When Don visits the UMP Plant, he seems comfortable in this world of mass production and branding. After his visit, he comments that it is "spotless", "clean" and "white." This conflicts with some other characters' opinions, such as Coco, who commented "I never want to set foot in that place again." When he discovers he was not shown the killing area and is reliably informed that is is not clean and spotless but rather quite grotesque and dirty, he still chooses to lie, represent the factory and portray it in a good light. The fakeness and mass producion combined with facts such as the forty degrees below zero which all the burgers go through again emphasise the fake world he is investing in. As the movie continues, he is less and less ill informed, but continues to stand by his choices.

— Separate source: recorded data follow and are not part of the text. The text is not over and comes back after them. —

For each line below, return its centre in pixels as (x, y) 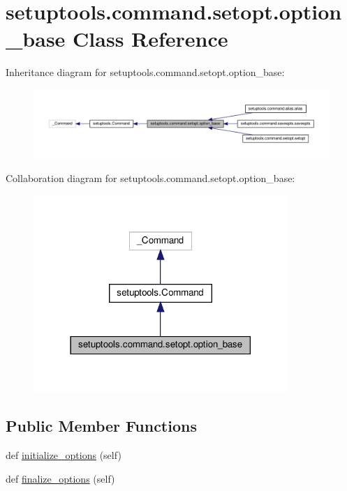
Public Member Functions (101, 426)
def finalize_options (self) (60, 478)
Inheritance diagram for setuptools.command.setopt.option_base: (145, 72)
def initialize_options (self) (64, 455)
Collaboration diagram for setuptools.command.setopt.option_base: (150, 177)
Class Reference (150, 39)
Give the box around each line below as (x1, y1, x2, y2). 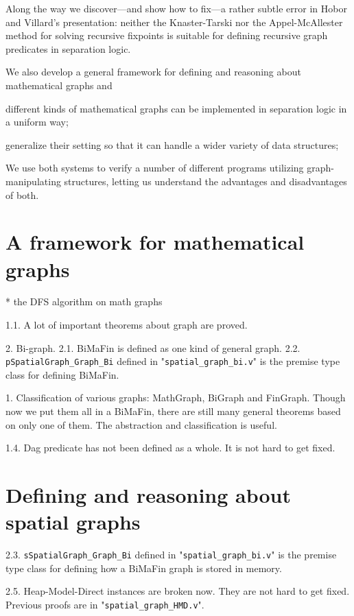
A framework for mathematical (5, 228, 305, 256)
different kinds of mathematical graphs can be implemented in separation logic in (5, 101, 347, 115)
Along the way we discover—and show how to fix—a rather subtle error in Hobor (5, 1, 347, 15)
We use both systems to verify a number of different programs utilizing (5, 161, 304, 175)
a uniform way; (5, 115, 69, 129)
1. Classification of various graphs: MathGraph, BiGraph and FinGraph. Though (5, 390, 346, 405)
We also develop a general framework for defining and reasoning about (5, 64, 301, 79)
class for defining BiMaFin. (5, 367, 119, 381)
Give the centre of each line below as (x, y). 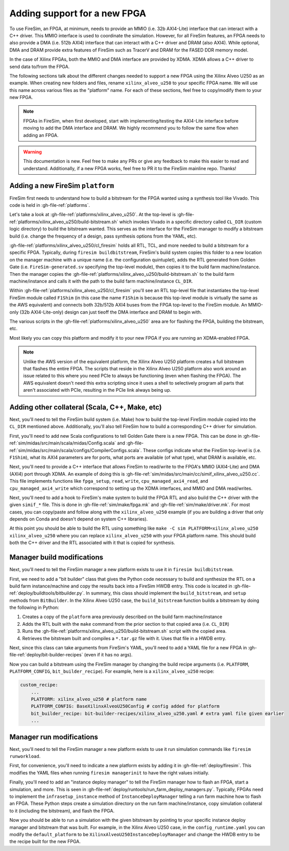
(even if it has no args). (108, 655)
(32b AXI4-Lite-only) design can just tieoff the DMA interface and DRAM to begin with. (111, 312)
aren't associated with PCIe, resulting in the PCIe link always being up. (97, 390)
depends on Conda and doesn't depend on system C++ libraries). (79, 519)
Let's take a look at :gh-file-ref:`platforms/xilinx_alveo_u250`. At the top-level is (93, 215)
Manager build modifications (56, 558)
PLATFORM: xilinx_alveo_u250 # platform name (89, 699)
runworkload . (25, 757)
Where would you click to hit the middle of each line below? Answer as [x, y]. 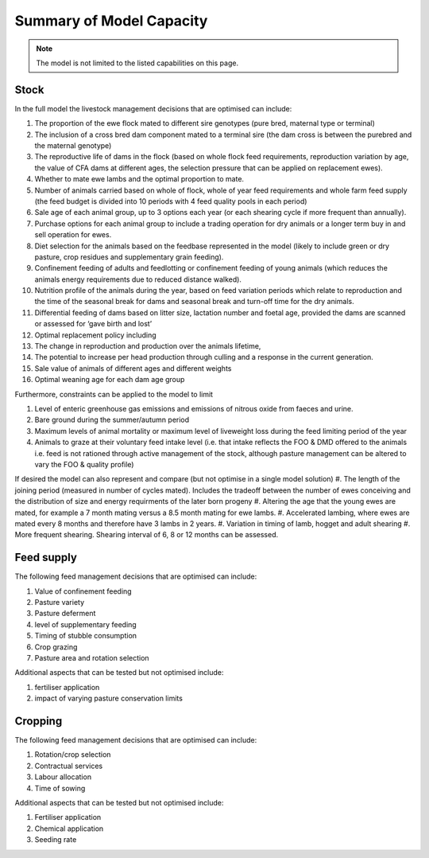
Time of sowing [60, 788]
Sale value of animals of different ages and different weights [133, 368]
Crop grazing [56, 647]
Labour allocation [63, 777]
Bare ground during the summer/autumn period [112, 420]
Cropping [39, 721]
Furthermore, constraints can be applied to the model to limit [114, 394]
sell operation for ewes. [73, 235]
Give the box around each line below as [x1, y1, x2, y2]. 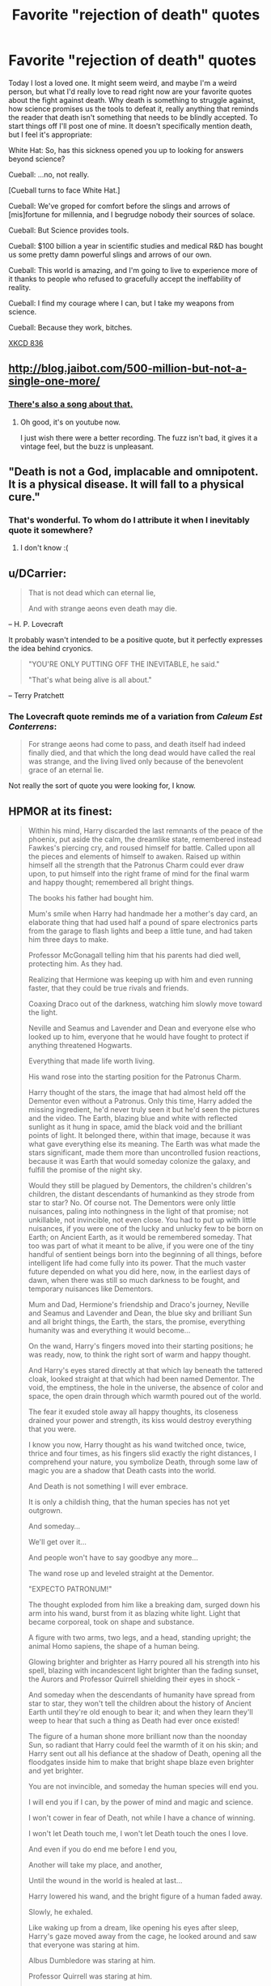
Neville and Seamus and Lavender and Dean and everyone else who [28, 1023, 256, 1033]
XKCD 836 [8, 338, 44, 347]
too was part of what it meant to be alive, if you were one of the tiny [28, 1241, 255, 1251]
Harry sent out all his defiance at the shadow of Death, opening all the [28, 1749, 262, 1758]
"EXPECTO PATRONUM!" [28, 1584, 112, 1594]
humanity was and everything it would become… [28, 1326, 191, 1336]
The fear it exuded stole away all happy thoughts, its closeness [28, 1407, 239, 1417]
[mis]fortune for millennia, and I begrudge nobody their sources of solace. [8, 209, 256, 219]
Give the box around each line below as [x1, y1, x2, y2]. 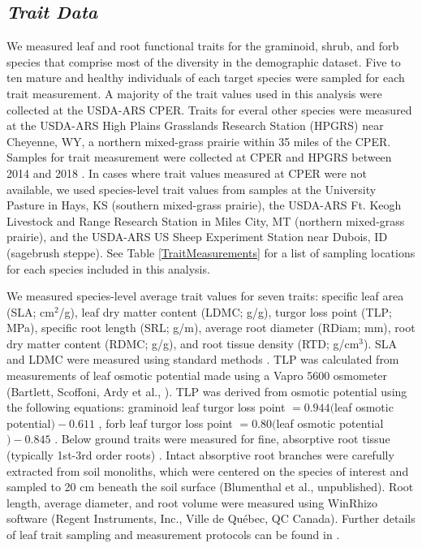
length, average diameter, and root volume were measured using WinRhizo [6, 494, 378, 511]
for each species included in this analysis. [6, 260, 210, 277]
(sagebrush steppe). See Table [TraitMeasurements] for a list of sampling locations [6, 244, 416, 261]
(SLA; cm [6, 303, 54, 320]
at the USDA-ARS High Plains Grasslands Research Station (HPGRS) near [6, 117, 384, 134]
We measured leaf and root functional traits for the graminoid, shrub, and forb [6, 37, 399, 54]
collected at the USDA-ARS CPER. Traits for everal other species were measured [6, 101, 412, 118]
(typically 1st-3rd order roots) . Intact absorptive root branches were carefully [6, 447, 394, 464]
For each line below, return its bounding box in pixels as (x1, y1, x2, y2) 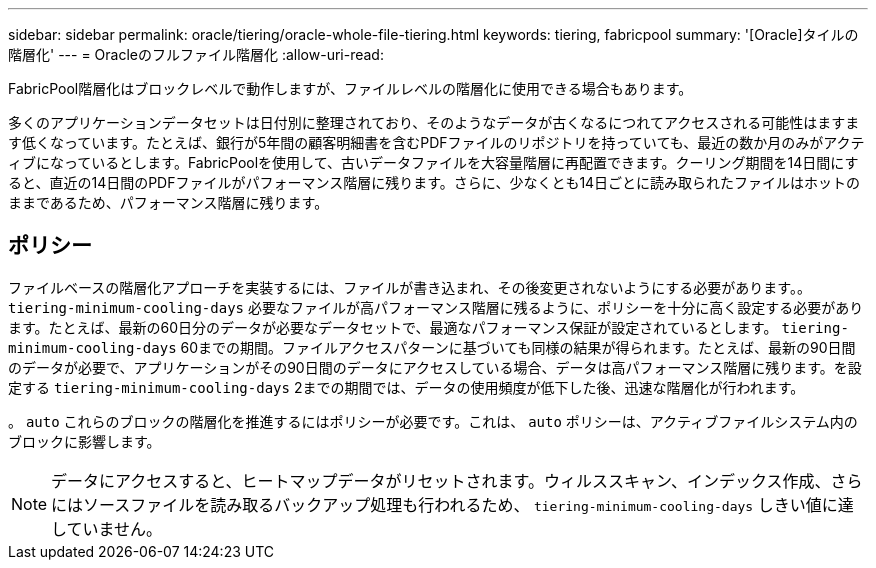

Don's choice to work for Mickey's contrasts with some other characters' choice to work there due to his reasoning. Coco, for example, chooses not to enter into employment at the factory until her husband suffers an accident and she is desperate enough to have no choice. Prior to this, she chooses to earn less money than the UMP Plant would pay, and work as a chambermaid. Don's choice to work there could perhaps be based on reasons such as financial greed, an easy option or a selfish desire to further his career, as he is clearly not in a position where he has been forced into the role.

Perhaps the most important decision Don makes in the movie is to support Harry when reporting to Jack, and deny any illegal activty at the plant. He potentially had the power to change aspects of the production of the burgers but his weakness prevailed. He chose to continue allowing people to lose limbs, animals to suffer, faecal matter in the meat, and general corruption and contamination. When he leaves the hotel at the end of the movie and walks out of the door, he is turning his back on the problem, choosing to leave it behind and return to his comfortable life. However, his uneasiness at the meeting at the end demonstrates how he will now have to live with the knowledge of the choices he has made.

The relationship between good and evil seems to be paralleled with the relationship between reality and denial throughout the movie. The screen is often divided by light and darkness, with the characters entering the dark as they take a step towards the fast food industry. This is most evident when Don decides to stand by the factory, and his face slowly backs into the dark from the light, highlighting his bad decision. It is also demonstrated in a scene where the door into the factory is dark and the other side light, and in the beginning when the Mexicans attend a meeting, they enter into a dark doorway from a dimly lit alley.

Overall, the movie highlights issues of morality, ignorance, reality and this fake fast food world, the choices we make and their effects. A strong metaphor for me was when Amber and her friends made a hole in the fence and attempted to free the cows. Whether or not the cows knew the hole was there, their ignorance in the dark, maybe habit, maybe fear of the unknown, prevented them from chosing freedom, or from having the choice. Perhaps this is a metaphor for society being in the dark and making bad choices, and maybe it reflects Don's decision to keep the world in the dark even though he has been guided in the right direction and provided knowledge with which he could do good if he so chose.

1 comment:

  1. Wow! I am gobsmacked by the level of detail you have brought to this assignment! I hope it didn't take you too long to write! Full marks though!